▸ **Assigned task**
Your job with the data below: print everything from the line that holds "effect without distorting natural human skin" down to the line that holds "reflective water shots, and", ends included, exactly, and nothing else.

▸ **Records provided**
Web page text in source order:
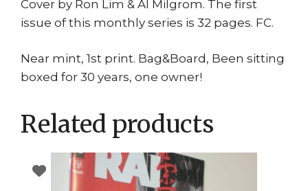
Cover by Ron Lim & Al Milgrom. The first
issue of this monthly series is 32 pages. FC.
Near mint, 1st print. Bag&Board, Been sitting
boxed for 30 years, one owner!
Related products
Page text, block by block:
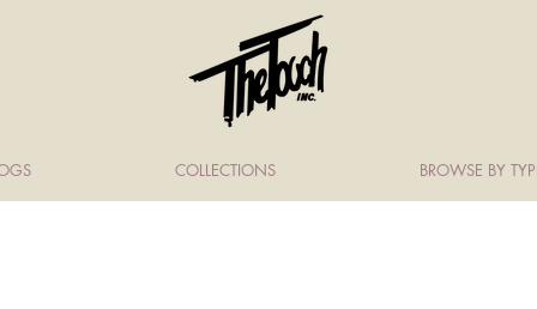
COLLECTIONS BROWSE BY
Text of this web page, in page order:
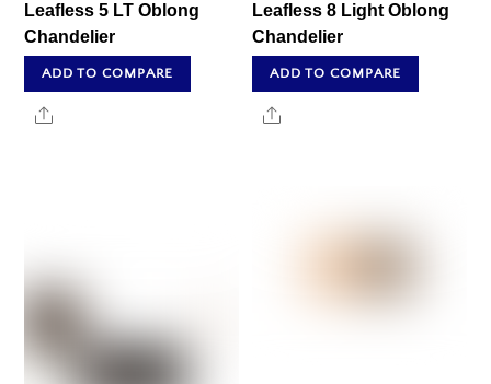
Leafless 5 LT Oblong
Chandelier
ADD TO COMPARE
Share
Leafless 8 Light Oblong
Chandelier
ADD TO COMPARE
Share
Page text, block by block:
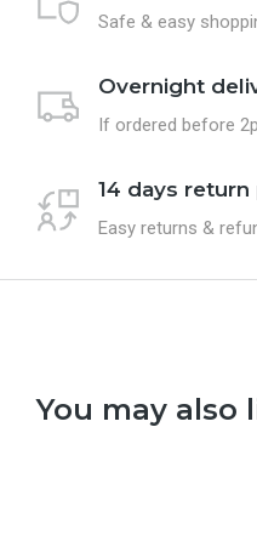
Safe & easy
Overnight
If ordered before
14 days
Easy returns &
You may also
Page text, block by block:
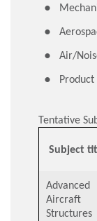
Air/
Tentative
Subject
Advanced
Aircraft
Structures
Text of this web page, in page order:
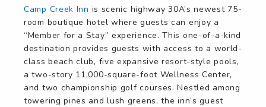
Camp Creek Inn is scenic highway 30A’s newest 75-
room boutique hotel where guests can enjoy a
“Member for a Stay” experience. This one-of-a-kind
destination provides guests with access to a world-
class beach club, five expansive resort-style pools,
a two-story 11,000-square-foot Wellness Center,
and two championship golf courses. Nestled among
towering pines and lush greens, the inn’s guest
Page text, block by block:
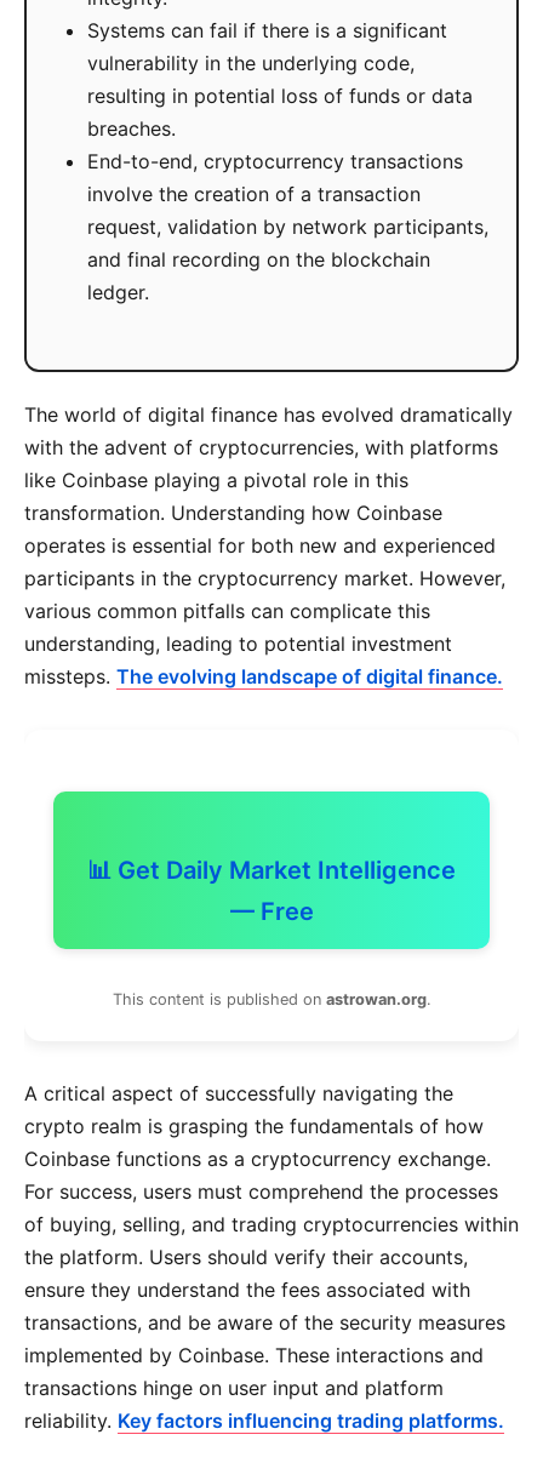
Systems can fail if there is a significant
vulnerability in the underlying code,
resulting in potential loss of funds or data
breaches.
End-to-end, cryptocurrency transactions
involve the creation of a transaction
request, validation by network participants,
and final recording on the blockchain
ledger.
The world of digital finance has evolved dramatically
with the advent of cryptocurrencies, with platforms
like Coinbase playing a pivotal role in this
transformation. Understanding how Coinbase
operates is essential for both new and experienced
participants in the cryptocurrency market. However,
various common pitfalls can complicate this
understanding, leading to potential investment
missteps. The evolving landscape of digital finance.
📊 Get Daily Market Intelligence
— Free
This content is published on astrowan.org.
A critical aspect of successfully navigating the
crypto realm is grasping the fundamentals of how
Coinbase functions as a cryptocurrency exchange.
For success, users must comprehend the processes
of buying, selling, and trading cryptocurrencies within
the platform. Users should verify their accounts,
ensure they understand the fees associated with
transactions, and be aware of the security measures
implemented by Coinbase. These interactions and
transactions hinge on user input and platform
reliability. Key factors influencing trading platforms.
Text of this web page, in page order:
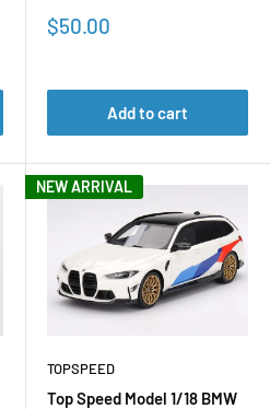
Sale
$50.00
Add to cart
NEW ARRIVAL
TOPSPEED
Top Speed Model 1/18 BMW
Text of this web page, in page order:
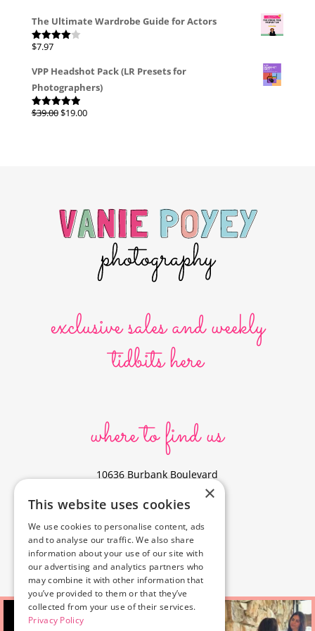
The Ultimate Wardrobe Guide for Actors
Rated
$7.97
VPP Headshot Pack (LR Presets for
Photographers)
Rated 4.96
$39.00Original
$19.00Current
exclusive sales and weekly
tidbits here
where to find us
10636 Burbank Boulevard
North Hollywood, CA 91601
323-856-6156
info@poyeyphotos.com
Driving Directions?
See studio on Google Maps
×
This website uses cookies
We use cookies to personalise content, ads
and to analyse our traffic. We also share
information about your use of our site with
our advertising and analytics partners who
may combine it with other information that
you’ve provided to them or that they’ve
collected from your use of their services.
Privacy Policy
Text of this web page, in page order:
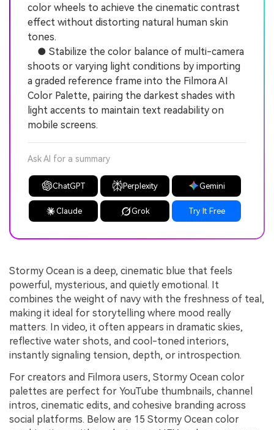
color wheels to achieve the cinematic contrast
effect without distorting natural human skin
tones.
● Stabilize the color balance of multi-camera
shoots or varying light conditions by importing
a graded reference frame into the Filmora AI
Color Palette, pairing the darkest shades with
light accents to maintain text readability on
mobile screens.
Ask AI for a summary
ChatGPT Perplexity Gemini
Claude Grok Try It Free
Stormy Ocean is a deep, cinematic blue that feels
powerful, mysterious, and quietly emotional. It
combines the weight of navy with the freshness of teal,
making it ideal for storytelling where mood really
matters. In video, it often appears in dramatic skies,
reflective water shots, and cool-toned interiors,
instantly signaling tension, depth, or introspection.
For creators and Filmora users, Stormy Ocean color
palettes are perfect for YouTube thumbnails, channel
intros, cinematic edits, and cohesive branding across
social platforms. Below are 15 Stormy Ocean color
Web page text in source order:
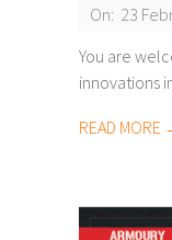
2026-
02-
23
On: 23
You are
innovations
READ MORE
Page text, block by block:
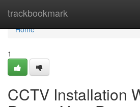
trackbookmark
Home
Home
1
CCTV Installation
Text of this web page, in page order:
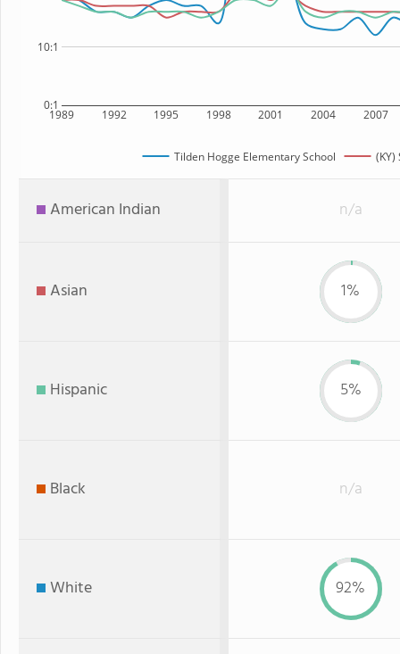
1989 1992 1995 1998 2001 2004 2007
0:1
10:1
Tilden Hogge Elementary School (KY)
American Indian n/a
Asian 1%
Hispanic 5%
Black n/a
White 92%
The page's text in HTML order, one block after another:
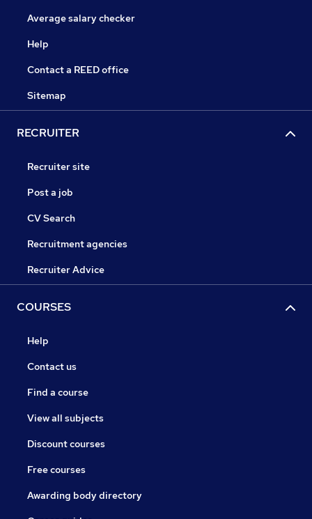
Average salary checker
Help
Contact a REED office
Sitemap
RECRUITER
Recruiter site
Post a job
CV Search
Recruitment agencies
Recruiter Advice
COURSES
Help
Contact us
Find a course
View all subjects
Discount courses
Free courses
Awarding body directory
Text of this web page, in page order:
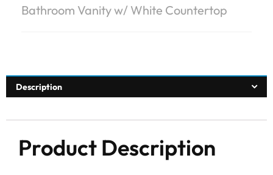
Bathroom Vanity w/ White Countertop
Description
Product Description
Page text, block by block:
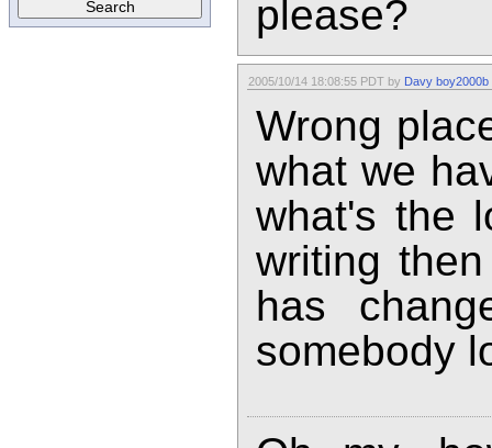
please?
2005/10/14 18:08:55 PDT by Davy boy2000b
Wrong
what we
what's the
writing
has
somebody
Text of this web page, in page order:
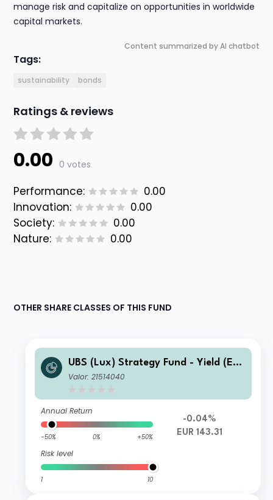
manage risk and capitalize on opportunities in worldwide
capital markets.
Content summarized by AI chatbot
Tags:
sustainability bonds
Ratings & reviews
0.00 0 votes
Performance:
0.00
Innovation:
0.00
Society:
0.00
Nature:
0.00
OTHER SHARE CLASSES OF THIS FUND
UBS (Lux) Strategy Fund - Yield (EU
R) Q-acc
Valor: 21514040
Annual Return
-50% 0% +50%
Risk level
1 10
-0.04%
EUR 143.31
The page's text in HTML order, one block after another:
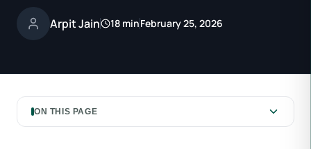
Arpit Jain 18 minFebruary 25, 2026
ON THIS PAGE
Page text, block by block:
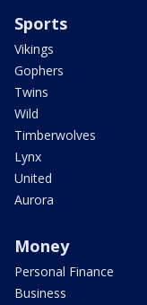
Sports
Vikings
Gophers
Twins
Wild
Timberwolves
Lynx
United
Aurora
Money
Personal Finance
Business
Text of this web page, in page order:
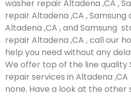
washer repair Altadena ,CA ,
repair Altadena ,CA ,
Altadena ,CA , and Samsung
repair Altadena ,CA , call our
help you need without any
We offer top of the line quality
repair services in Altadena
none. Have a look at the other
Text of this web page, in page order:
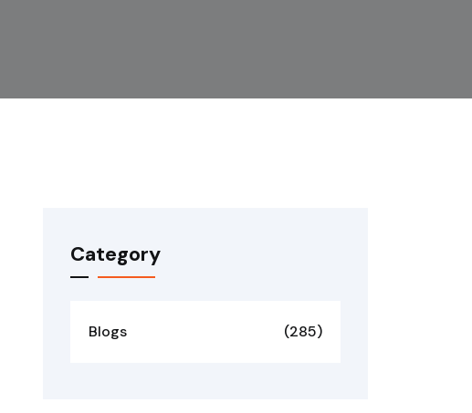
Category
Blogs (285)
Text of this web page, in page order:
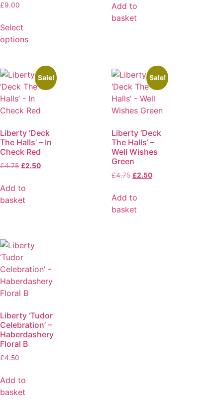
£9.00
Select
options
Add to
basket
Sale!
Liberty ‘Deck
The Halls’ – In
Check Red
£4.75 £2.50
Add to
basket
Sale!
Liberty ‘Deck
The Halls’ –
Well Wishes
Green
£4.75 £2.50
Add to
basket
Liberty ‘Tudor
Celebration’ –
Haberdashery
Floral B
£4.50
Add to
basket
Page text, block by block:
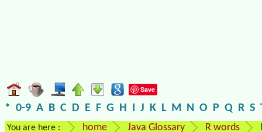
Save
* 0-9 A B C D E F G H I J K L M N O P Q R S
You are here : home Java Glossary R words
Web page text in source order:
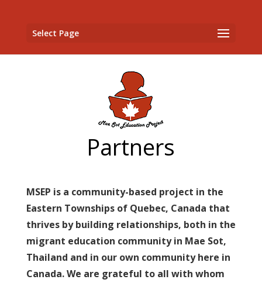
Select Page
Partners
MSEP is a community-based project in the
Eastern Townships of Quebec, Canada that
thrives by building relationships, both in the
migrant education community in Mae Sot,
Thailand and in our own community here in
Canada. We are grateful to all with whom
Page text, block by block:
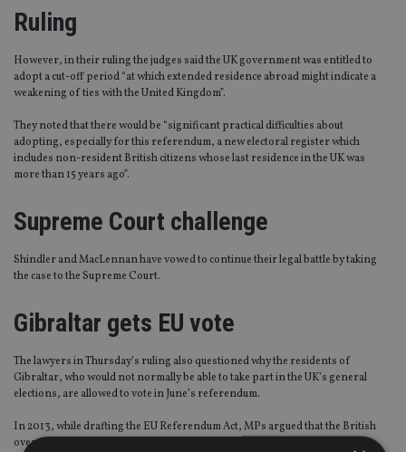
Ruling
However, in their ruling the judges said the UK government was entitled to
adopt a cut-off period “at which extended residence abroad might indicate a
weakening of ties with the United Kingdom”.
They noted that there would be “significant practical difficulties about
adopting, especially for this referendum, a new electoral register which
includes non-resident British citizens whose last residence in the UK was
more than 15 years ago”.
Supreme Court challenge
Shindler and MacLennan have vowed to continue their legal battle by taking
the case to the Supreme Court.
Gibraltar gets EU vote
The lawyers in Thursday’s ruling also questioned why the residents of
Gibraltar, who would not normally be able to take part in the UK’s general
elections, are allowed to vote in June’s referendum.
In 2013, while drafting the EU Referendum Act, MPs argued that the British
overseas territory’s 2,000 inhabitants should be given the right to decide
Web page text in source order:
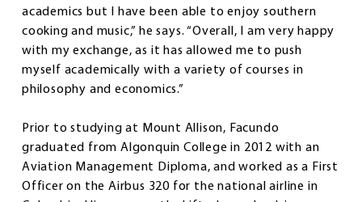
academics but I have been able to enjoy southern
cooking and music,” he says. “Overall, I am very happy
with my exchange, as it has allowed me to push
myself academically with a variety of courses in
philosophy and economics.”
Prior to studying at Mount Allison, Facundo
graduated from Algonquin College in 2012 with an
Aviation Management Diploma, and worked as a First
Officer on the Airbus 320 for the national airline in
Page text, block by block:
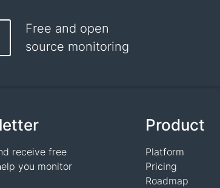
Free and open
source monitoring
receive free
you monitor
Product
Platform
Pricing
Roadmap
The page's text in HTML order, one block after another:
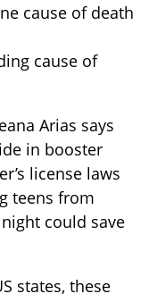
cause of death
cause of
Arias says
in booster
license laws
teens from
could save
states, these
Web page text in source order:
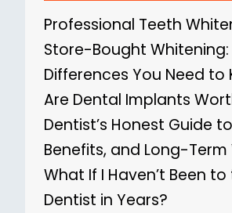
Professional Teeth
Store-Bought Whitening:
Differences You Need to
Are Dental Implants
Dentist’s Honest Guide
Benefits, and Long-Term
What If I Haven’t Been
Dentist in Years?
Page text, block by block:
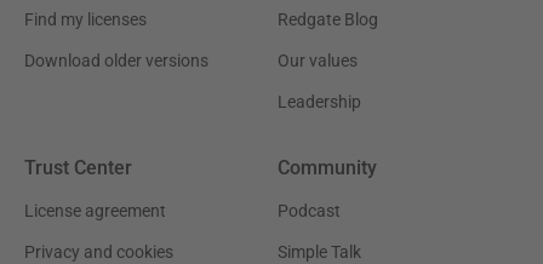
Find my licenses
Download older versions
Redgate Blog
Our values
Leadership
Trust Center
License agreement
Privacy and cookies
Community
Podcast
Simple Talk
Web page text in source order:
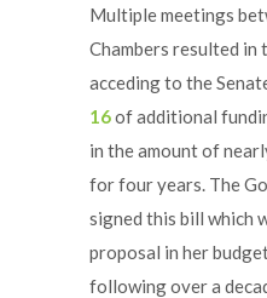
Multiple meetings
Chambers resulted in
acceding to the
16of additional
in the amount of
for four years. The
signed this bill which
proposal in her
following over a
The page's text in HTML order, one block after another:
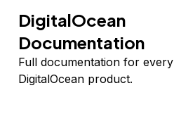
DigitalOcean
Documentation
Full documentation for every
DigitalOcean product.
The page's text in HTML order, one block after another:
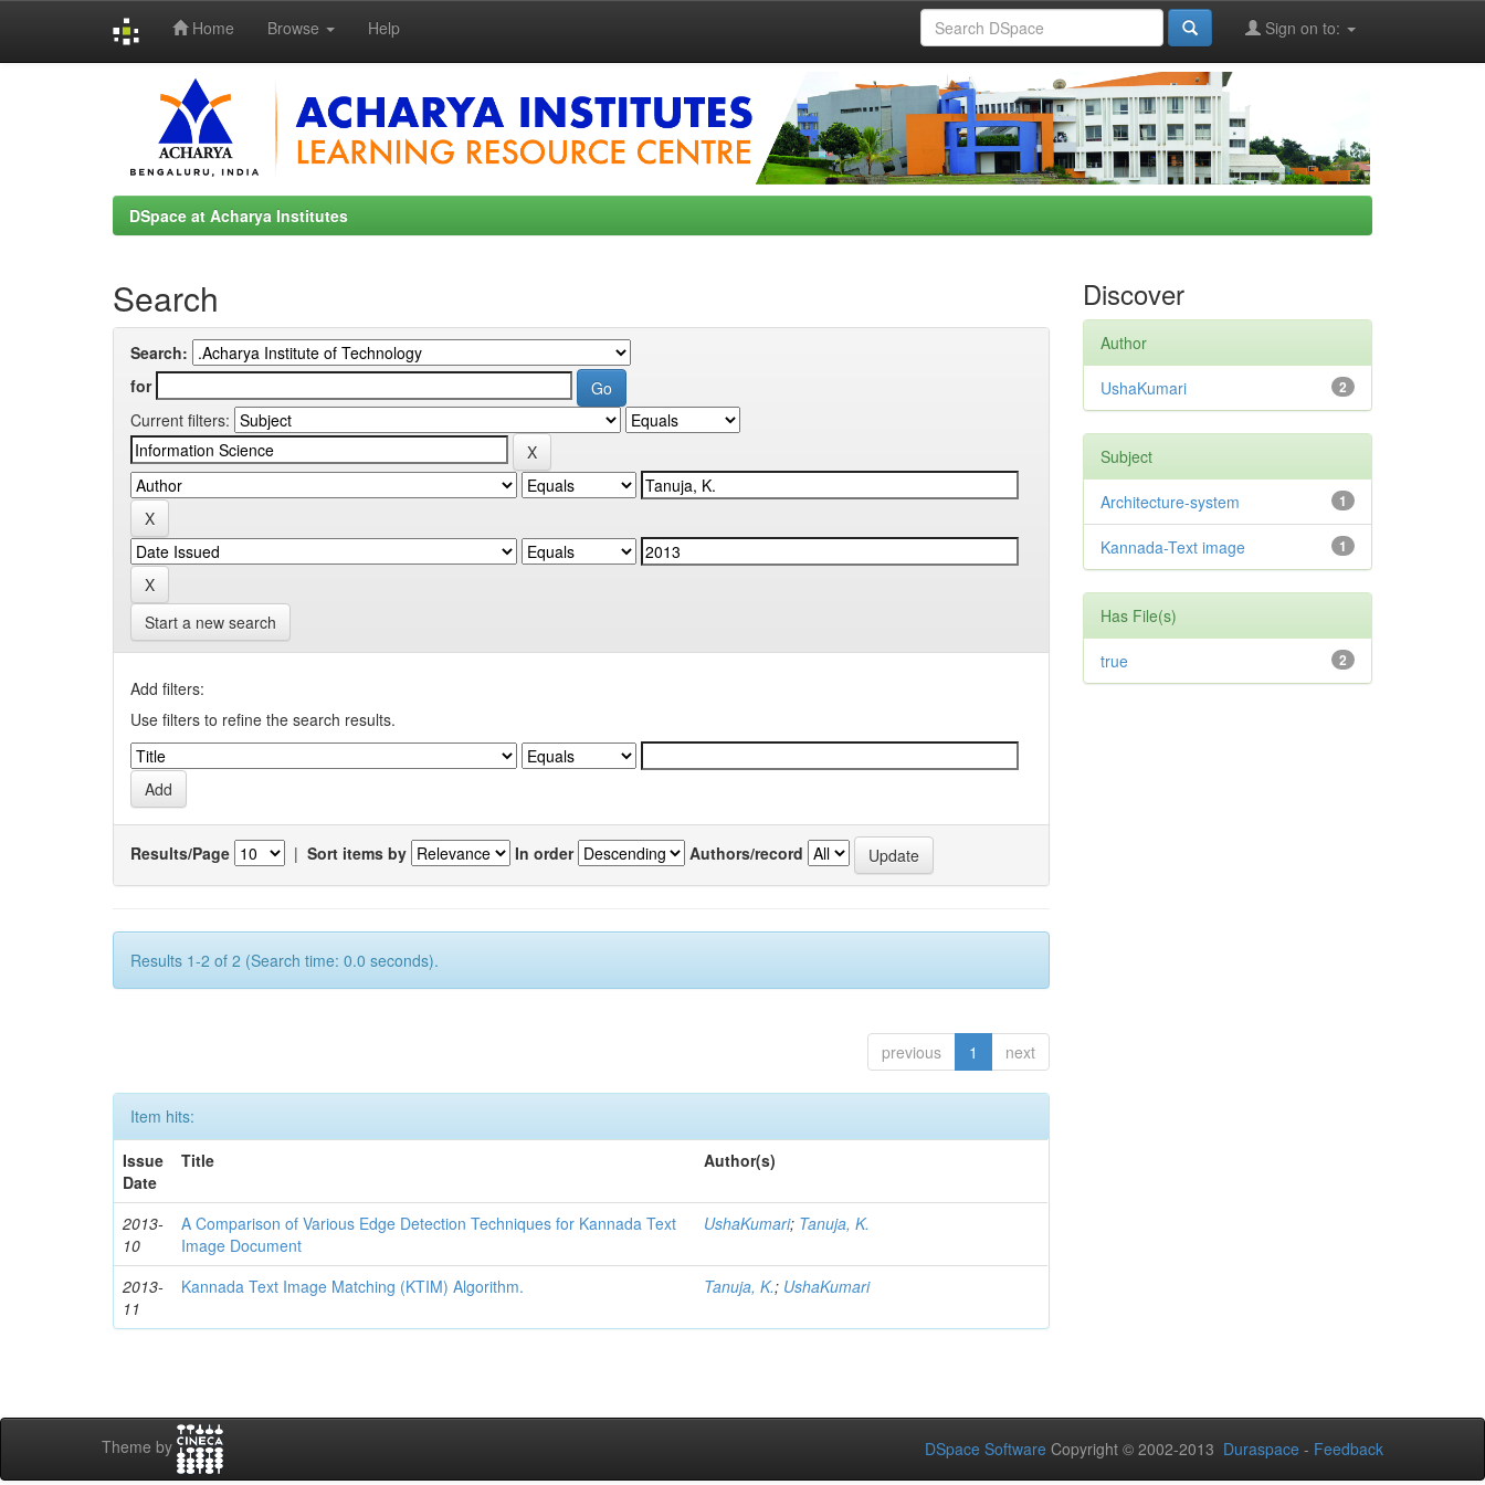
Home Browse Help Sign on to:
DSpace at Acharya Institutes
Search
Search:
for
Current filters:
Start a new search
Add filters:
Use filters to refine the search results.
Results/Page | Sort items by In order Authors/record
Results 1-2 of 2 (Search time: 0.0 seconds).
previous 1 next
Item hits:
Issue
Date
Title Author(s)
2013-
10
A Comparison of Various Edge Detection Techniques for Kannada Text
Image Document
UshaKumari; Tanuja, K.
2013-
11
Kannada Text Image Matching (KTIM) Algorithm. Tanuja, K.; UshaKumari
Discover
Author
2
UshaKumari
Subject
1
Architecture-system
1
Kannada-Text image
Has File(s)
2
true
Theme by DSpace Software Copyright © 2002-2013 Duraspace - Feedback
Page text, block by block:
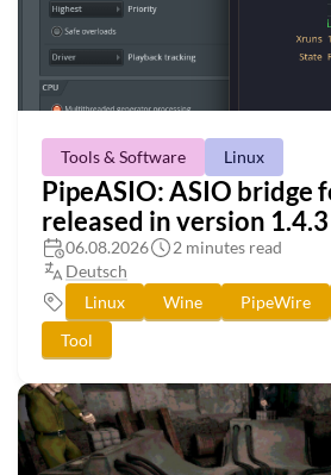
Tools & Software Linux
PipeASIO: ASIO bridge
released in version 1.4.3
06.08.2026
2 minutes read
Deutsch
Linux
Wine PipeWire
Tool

▸ **Answer to this problem**
effect without distorting natural human skin
tones.
● Stabilize the color balance of multi-camera
shoots or varying light conditions by importing
a graded reference frame into the Filmora AI
Color Palette, pairing the darkest shades with
light accents to maintain text readability on
mobile screens.
Ask AI for a summary
ChatGPT Perplexity Gemini
Claude Grok Try It Free
Stormy Ocean is a deep, cinematic blue that feels
powerful, mysterious, and quietly emotional. It
combines the weight of navy with the freshness of teal,
making it ideal for storytelling where mood really
matters. In video, it often appears in dramatic skies,
reflective water shots, and cool-toned interiors,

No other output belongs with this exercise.